Non posso fare a meno di abbozzare un sorriso. Poi lui gira la testa verso di me e ovviamente dice.
"Perché ridi?" Alza un sopracciglio.
"Niente." Rispondo tornando seria, lui però continua a guardarmi.
"Mmh" grugnisce ancora.
Questa volta mi trattengo però.
Appoggio la mano per terra e mi avvicino alla sua, i nostri mignoli si toccano ma lui non si allontana. Questo piccolo gesto mi riempie il cuore di gioia.
Poi lui si alza in piedi.
"Andiamo?" Mi chiede guardando verso il cancello della città.
Non molto contenta decido di seguirlo, già mi manca la mia libertà.
Poi accade in un momento, veloce e inaspettato. Lui mi blocca, mi spinge piano all'albero e appoggia le sue labbra alle mie. Mette le sue mani vicino alle mie guance per tirarmi più vicino a sé.
Sono stupita da questo gesto, chiudo gli occhi e rispondo al suo bacio lento. Le sue labbra sono soffici e sento la sua barba strofinare contro il mio mento.
 Fa scendere le sue mani nei miei fianchi e li afferra facendo aderire il mio corpo al suo, io avvolgo le mie braccia al suo collo.

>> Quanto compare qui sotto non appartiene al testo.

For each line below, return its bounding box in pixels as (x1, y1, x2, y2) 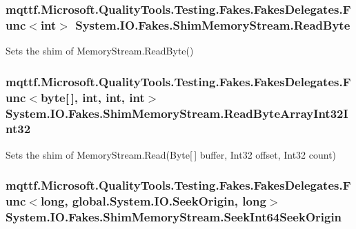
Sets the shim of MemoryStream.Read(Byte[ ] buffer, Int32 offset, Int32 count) (6, 147, 337, 161)
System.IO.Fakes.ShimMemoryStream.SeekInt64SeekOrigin (6, 208, 342, 226)
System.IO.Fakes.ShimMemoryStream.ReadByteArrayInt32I (6, 104, 348, 121)
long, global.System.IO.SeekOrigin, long (40, 192, 266, 210)
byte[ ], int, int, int (40, 88, 145, 106)
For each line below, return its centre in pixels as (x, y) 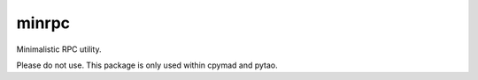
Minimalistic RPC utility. (59, 49)
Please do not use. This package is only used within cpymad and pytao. (147, 65)
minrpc (43, 23)
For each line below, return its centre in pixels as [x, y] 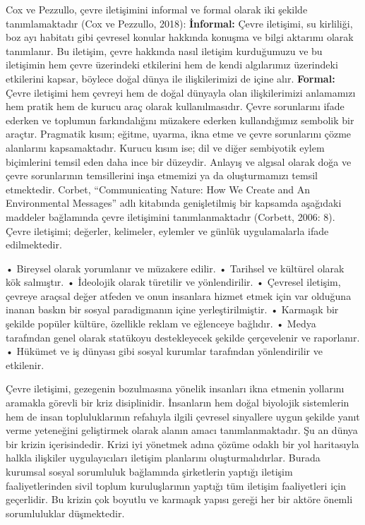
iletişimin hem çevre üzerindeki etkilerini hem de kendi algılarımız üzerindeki [172, 65]
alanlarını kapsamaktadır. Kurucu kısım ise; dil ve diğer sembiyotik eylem [165, 147]
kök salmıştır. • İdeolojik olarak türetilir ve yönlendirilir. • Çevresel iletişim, [173, 282]
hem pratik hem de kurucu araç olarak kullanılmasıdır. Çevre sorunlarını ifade [175, 106]
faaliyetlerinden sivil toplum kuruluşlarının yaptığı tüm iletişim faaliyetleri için [176, 485]
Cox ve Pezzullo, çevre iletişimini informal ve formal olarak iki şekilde [157, 9]
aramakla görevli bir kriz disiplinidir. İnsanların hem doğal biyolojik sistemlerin [178, 403]
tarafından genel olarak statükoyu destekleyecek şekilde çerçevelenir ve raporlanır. [183, 337]
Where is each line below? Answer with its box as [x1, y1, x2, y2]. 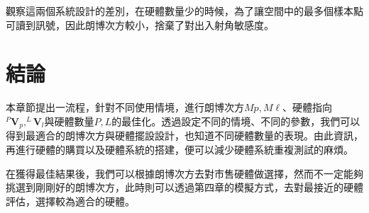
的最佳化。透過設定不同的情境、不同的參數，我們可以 [111, 113, 360, 128]
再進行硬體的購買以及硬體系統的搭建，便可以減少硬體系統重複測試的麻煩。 [6, 142, 353, 156]
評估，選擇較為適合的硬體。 [6, 193, 135, 208]
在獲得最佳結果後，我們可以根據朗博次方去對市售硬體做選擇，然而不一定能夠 [6, 166, 363, 180]
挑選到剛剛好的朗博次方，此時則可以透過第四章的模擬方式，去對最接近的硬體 [6, 180, 363, 195]
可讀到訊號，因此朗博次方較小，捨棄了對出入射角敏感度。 [6, 17, 274, 32]
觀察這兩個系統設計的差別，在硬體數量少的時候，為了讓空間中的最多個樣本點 [6, 4, 363, 18]
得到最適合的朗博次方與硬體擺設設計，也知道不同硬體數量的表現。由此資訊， [6, 128, 363, 143]
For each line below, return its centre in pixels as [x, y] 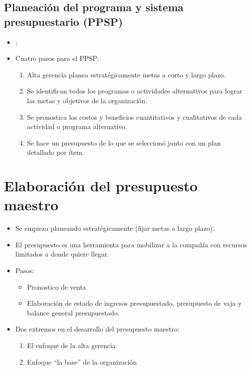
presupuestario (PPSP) [63, 21]
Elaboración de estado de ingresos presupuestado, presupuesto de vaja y [134, 303]
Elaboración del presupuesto [101, 186]
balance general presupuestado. [73, 312]
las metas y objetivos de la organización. [87, 100]
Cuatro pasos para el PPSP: [57, 58]
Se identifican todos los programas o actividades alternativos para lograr [135, 91]
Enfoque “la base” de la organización [82, 361]
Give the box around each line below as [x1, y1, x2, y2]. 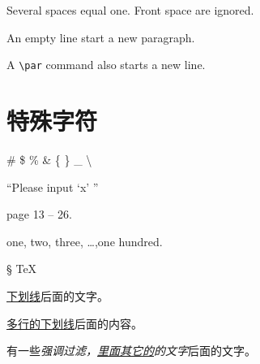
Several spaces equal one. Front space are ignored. [6, 2, 254, 18]
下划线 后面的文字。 [6, 287, 109, 304]
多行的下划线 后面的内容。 [6, 314, 143, 331]
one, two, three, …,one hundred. [6, 232, 163, 249]
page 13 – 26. [6, 206, 72, 223]
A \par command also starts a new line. [6, 56, 206, 73]
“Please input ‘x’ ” [6, 178, 99, 195]
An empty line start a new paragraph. [6, 28, 195, 45]
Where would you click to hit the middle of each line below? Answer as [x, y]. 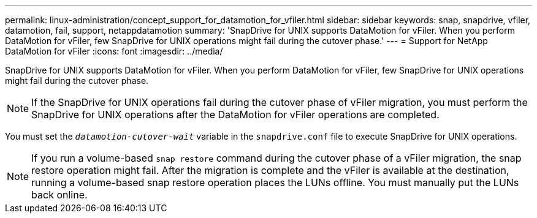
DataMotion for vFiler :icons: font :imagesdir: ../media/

Le sue mani si avvicinano alla mia schiena, fa delle leggere carezze mentre approfondisce il bacio. Sembra tutto così irreale. Gli accarezzo i capelli dolcemente, poi si stacca e mi guarda negli occhi, infine appoggia la sua testa sulla mia spalla e mi stringe forte, come se avesse paura di essere abbandonato. Lo tengo stretto a me e rimaniamo così per tanti minuti, i minuti più belli della mia vita. Lui si stacca dall'abbraccio e mi porge la mano.
"Torniamo a casa, non è sicuro qui fuori." E mano nella mano torniamo ad Alexandria. 
Forse non sarà sicura per sempre ma per ora è perfetta così. Le cose cambieranno, che lo vogliano o no. Presto impareranno. Mai sottovalutarci. Mai.